那霸港,西街口。
    原本繁华的贸易巷弄,现在每隔五步就站著一个甲冑森严的大明重甲步卒。
    石板缝里渗出的血还没干透,被雨水一衝,泛起股子刺鼻的腥甜味。
    老渔民阿布多跪在自家低矮的土房门外,脑袋压在膝盖上,浑身抖得像过电。
    对面的如意酒家大门被一脚踹碎,木屑乱飞。
    “別杀我!我是做正经买卖的琉球人!”
    屋里传出个尖细的嗓门。阿布多听得真切,那是八木。
    这货平时仗著倭人身份在港口横行霸道,抢鱼获、睡女人,手里那把长刀活劈过好几个搬运工。

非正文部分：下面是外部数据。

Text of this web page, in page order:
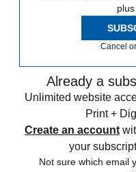
Cancel
Already a
Unlimited website
Print +
Create an account
your
Not sure which email
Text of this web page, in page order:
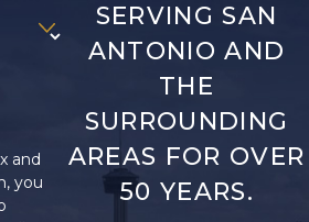
and
you
SERVING SAN
ANTONIO AND
THE
SURROUNDING
AREAS FOR OVER
50 YEARS.
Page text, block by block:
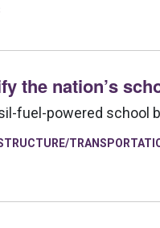
the nation’s
fuel-powered school

    一名大明边军百户冷著脸走进去,身后跟著两个提著长矛的老卒。
    八木穿了一身琉球人的长衫,缩在柜檯后头,怀里紧紧抱著个包袱。
    他眼看躲不过去,拔出那把半长的武士刀就要拼命。
    大明百户连腰间的雁翎刀都没碰。
    身旁的老卒手腕一抖,生铁长矛的矛杆掛著风声直接横扫。
    “咔嚓”一声脆响。
    武士刀当场断成两截,连带著八木的半边膀子直接塌陷。
    整个人砸在墙上,狂吐鲜血。
    什么狗屁武士,在大明重甲边军面前,连个回合都走不过。纯纯的降维打击。
    百户走上前,指了指外头跪成一排的百姓:“你,过来。”
    手指点向阿布多。
    阿布多嚇得魂儿飞了一半,手脚並用地爬过去。
    “看仔细了。”百户拿刀鞘挑起八木的下巴,“这货,是琉球人,还是东洋那边的矮子?”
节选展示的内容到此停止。